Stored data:
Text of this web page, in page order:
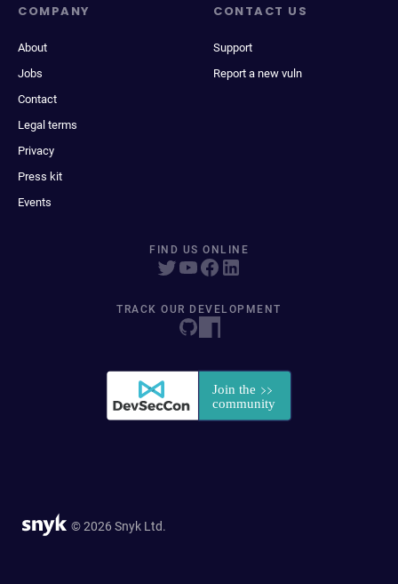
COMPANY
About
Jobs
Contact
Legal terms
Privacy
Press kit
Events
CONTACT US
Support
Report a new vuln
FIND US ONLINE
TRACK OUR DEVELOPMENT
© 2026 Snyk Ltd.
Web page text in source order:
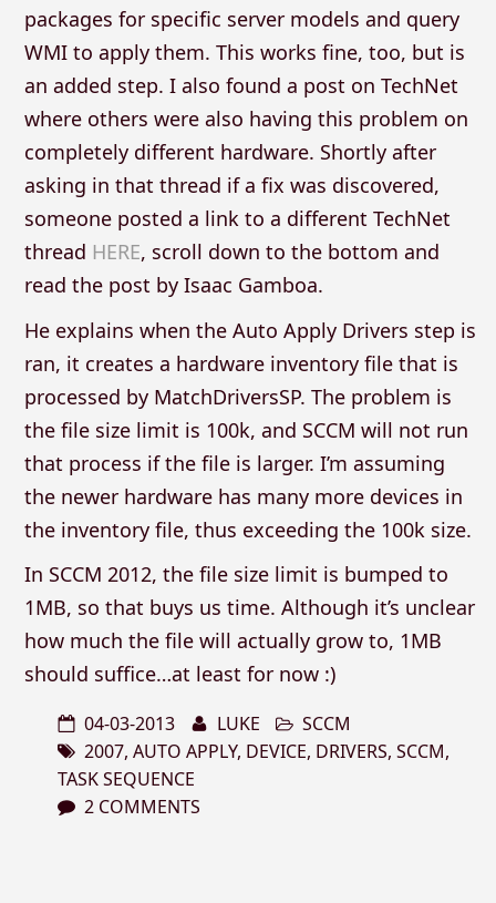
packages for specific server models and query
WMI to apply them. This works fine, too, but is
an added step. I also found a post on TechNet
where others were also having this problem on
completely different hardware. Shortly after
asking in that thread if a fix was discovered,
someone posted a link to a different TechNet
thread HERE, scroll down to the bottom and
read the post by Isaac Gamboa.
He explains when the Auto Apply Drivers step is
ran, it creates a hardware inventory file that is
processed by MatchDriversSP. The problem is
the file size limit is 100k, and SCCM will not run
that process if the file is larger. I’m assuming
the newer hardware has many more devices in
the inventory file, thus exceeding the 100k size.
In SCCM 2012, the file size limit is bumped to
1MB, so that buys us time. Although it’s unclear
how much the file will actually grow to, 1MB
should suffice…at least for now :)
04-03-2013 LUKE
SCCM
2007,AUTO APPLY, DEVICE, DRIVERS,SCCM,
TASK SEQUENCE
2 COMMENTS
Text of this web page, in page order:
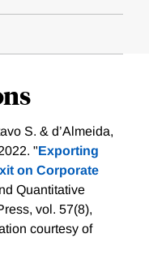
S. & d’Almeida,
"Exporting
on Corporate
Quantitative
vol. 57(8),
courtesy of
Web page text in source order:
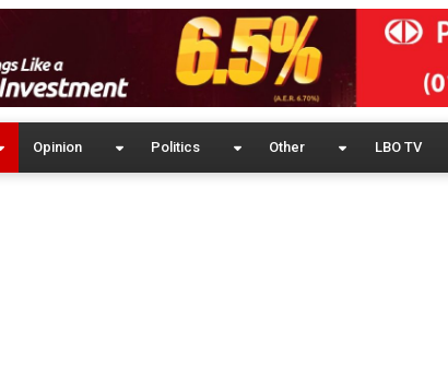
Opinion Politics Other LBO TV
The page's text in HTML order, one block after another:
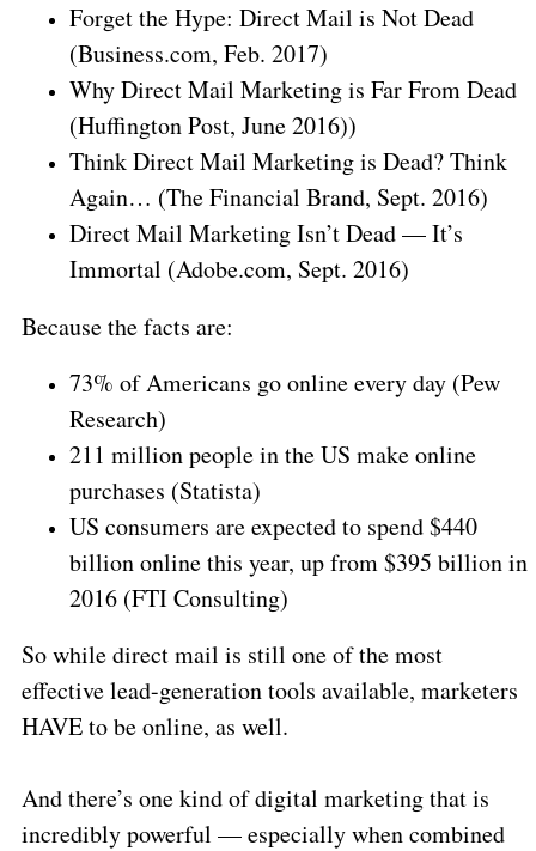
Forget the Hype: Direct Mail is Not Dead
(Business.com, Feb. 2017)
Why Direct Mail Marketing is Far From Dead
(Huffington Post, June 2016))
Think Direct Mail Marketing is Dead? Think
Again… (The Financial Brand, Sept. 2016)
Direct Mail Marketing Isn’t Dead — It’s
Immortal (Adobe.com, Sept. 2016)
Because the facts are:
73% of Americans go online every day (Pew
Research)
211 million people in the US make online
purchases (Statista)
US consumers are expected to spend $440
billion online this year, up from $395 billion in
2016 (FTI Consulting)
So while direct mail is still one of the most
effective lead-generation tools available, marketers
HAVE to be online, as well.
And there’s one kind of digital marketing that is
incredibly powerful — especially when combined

Problem details: Wherever the string "size" appears in a line above, copy that line.

Response box:
the file size limit is 100k, and SCCM will not run
the inventory file, thus exceeding the 100k size.
In SCCM 2012, the file size limit is bumped to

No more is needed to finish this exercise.